でも、そんなことを思いめぐらせている時に、ふと思ったのです。「私にとって、私たちにとって日々の礼拝ほど、わがままが認められて、贅沢で貴重な時間はないのかもしれない」と。私たちは逝去された方々の魂の平安を祈るために集められました。「神さまのみもとで安らかに」と願う一方で、「あぁ寂しいな」、「もう少し、一緒にいられたらよかったな」、「もう一度、会いたかったな」、「一緒にいてくれてありがとう」といったような心の中に置き去りにされていたかもしれない、逝去された方への想いを紡ぎ、祈りをささげるひと時でもあります。また、このような祈りをささげる中で、私たちが逝去された方々との出会いの中でいただいたものを振り返るひと時でもあります。言い方はよくないかもしれませんけれども仕事を一時中断してただひたすら祈りに心を向けることが出来る、とてもぜいたくでわがままな時間です。

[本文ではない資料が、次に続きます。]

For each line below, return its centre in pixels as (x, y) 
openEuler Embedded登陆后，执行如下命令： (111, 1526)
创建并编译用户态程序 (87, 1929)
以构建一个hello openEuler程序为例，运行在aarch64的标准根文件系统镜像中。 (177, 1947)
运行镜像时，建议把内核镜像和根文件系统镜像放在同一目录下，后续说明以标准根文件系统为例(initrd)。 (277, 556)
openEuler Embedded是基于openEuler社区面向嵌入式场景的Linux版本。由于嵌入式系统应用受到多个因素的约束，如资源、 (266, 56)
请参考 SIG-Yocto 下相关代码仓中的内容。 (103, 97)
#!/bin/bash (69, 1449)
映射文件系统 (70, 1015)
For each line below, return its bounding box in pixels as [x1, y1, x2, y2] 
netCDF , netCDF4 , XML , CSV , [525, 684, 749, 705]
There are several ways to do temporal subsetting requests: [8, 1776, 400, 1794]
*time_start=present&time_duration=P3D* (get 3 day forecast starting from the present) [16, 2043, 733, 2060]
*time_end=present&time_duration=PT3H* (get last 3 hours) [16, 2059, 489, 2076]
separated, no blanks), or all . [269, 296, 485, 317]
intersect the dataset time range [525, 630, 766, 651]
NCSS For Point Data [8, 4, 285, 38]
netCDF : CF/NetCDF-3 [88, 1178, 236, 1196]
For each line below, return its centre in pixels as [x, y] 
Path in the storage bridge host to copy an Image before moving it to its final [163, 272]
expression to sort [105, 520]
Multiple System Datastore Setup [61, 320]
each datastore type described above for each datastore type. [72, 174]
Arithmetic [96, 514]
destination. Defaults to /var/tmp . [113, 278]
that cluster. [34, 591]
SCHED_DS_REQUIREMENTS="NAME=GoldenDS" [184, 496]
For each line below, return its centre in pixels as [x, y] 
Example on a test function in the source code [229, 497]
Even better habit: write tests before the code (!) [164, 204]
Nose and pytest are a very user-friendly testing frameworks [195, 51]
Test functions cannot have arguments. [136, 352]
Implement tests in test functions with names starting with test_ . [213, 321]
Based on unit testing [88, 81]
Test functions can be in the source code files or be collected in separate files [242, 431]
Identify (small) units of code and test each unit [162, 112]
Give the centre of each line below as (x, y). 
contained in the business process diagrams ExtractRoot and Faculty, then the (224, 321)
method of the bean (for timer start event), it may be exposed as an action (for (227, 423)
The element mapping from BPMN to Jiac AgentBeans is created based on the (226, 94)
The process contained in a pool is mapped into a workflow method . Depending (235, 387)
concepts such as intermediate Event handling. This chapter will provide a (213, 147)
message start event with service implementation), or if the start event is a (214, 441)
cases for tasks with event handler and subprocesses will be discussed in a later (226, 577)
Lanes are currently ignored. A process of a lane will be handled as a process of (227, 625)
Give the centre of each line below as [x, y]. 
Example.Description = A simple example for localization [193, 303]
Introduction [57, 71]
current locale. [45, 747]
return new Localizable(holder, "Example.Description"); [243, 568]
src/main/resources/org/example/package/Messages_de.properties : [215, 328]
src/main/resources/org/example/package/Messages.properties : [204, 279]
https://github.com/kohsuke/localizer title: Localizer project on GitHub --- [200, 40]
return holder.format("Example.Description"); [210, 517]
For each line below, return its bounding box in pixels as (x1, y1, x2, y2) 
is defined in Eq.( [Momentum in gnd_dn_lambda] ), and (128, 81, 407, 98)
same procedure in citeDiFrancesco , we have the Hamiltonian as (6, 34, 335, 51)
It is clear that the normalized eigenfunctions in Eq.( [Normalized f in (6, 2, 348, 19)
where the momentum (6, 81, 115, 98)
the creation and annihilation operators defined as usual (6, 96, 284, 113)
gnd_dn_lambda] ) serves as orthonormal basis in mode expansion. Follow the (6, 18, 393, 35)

さらに、私たちがささげている聖餐式という礼拝は加えて贅沢な時間です。なぜなら、聖餐式とは神が私たち人間のことをどれほどに大切にしてくださっておられるのかということを改めて思い起こすひと時だからです。聖餐式とは、共に食卓を囲むことを思い起こす礼拝です。昨今は、家族や友達と食卓を囲んで、話をしていろいろな心の想いを分かち合いながら過ごすことも少なくなってきているようです。ここにも、コロナの影響が見られます。聖餐式では、この聖卓を中心にこの場に集められた一人ひとりの心の想いを神さまのみ前にさらけ出して、祈りの中で分かち合うことを大切にしています。
私たちのいのちは、私たちを創られた人間の力を大きく超えた力を持っておられる神が、その立場を捨てて人間の姿になられ、死なれるという、かくも尊い犠牲の上にあるものである。それほどに私たちのいのちは尊いものである。数々の奇跡の積み重ね、今まで私たちを支えてくださった家族や友人、大切な方々が「あなたのために」といって自分の損得など顧みることなく、私たちのことを励まし支えてくれたからこそ、今の私たちがあるということを、この聖餐式を通して私たちは実感するのです。
新型コロナウイルスは、痛みを抱えている方々との交わりのひと時を奪い去りましたし、そのために大切な人とのかけがえのない時間を奪われたという方もきっと私たちの間に、私たちに身近に少なからずいらっしゃることだと想像します。

しかし、私たちが逝去された方と出会い、たくさん与えられた思い出や目に見えないつながりは永遠に失われることがありません。夢枕に立つこともあるでしょうし、日ごろの生活の中でふっと「その人の言葉を思い出すこともあるでしょう。この世でのご生涯を終えて、肉体を失ってもなお、共にいてさまざまな出会いを通して私たちに「互いの命を大切にしあい、地上のすべての被造物とともに生きなさい」というメッセージを語り続けてくださる主イエスのように、大阪城南キリスト教会に連なるお一人おひとりが、これからも私たちとともにいてくださり、いつでも励まし続けてくださると私は信じています。